French bistros gobble tax break meant for diners

Author: By John Lichfield in Paris

The government, which gave up ?2.4bn (£2bn) in tax revenue to try to boost the flagging French restaurant industry, has declared the results to be “encouraging”. But this word is said to hide deep frustration, and even anger, among some ministers and in the Elysée Palace. The president of the largest French association of restaurateurs and hoteliers, Christine Pujol, warned her members yesterday that what came down could easily go up again. If restaurant owners do not play the game, she warned, the government might decide to restore the high tax rate on sit-down meals.

Some restaurateurs say that they have ploughed the extra cash into wage increases or extra staff, rather than price cuts. Others say that they needed the money simply to keep their heads above water. Didier, a restaurant owner in the 17th arrondissement of Paris, said: “The customers are accusing me ? in a friendly way so far ? of stealing their taxes but I had no choice. If I passed on the cuts, I would have to fire staff or go out of business.”

The French restaurant industry has been campaigning for seven years to have sit-down meals taxed at the lowest national VAT rate, just like take-away meals. The change was refused by the EU until President Nicolas Sarkozy persuaded Brussels last year that a tax cut was urgently needed to boost the flagging trade of French restaurants during the recession.

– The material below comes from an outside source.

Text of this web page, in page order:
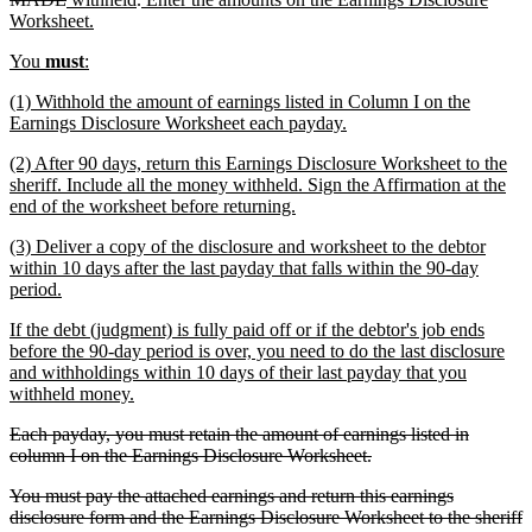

Under French law it was not possible to force restaurants to pass on the tax cuts. Each restaurant is free to set its own prices. The industry undertook, however, to cut prices on at least seven popular items on menus and to increase wages or staffing levels. A survey by the tourism ministry found that price cuts had been introduced by 90 per cent of restaurants in big chains such as Hippopotamus. They were much less common in traditional, privately-owned family restaurants or in small restaurant groups. Some privately-owned restaurants had opposed the VAT cut from the beginning, complaining it would mostly benefit down-market chains and increase, rather than ease, the unfair competition faced by “genuine” French restaurants.

The Minister for Economic Recovery, Patrick Devedjian, warned however, that restaurants had a moral duty to pass on the cuts, unless they were in severe economic difficulties. “The President kept his promise [by making the tax cuts]. In return the industry promised to cut prices and hire more staff,” he said. “This promise must also be kept if the industry wants to retain its credibility.”